>>

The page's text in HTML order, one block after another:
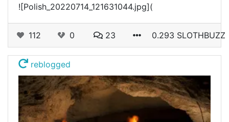
![Polish_20220714_121631044.jpg](
112 0 23 0.293 SLOTHBUZZ
reblogged
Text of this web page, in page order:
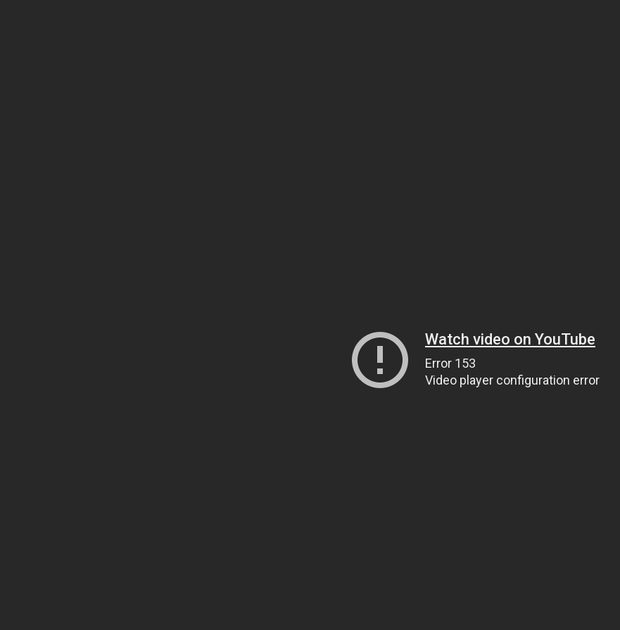
Watch video on YouTube
Error 153
Video player configuration error

<<

§ PROBLEM TO SOLVE:
Only the text of the records belongs in the answer, printed exactly and without pictures.

§ RESULT OF THE TASK:
The page's text in HTML order, one block after another:
![Polish_20220714_121631044.jpg](
112 0 23 0.293 SLOTHBUZZ
reblogged
Text of this web page, in page order:
Watch video on YouTube
Error 153
Video player configuration error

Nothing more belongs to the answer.